[DATA EXCERPTS Boundary: Start]

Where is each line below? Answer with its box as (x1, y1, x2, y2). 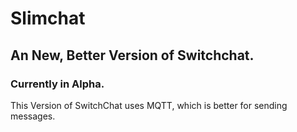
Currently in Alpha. (10, 77, 105, 91)
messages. (10, 110, 56, 122)
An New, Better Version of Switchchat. (10, 47, 255, 64)
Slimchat (10, 7, 86, 30)
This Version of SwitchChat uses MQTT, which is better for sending (10, 99, 288, 111)
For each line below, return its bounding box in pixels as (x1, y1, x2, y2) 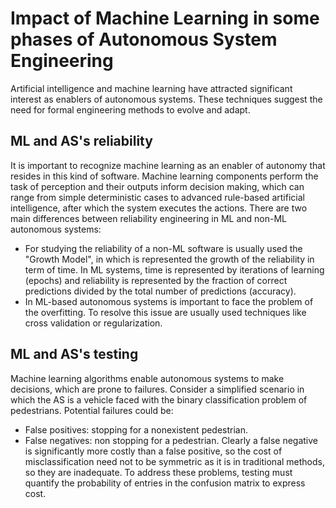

[DATA EXCERPTS Boundary: End]

--- TASK OBJECTIVE ---
Wherever the string "Version" occurs in the entries, copy that whole line.

--- ANSWER SECTION ---
An New, Better Version of Switchchat. (10, 47, 255, 64)
This Version of SwitchChat uses MQTT, which is better for sending (10, 99, 288, 111)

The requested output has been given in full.